Entries taken from a collection
· · · · · · ·
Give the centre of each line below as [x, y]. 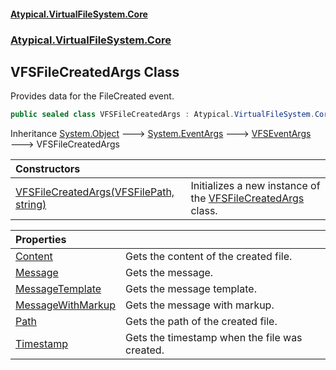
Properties [41, 240]
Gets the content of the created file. [209, 257]
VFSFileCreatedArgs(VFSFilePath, [95, 192]
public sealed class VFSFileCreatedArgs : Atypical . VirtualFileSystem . [162, 115]
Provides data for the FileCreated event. [92, 96]
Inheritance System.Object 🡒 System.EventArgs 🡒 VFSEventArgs [161, 134]
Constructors [48, 169]
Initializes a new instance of [255, 186]
· · · · · · ·
WHAT YOU SHOULD DO =>
Please copy each line of the records above that holds the word "VFSFileCreatedArgs".

TASK OUTPUT =>
VFSFileCreatedArgs(VFSFilePath, [95, 192]
public sealed class VFSFileCreatedArgs : Atypical . VirtualFileSystem . [162, 115]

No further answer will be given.